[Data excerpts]
* * * * * * *
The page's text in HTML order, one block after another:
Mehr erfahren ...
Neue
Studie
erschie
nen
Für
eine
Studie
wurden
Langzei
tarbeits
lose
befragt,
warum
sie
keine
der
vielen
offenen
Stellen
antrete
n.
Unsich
* * * * * * *
- **INSTRUCTIONS FOR THE TASK**: Write the entries out once more, exactly, without dropping a line.

- **REPLY**:
The page's text in HTML order, one block after another:
Mehr erfahren ...
Neue
Studie
erschie
nen
Für
eine
Studie
wurden
Langzei
tarbeits
lose
befragt,
warum
sie
keine
der
vielen
offenen
Stellen
antrete
n.
Unsich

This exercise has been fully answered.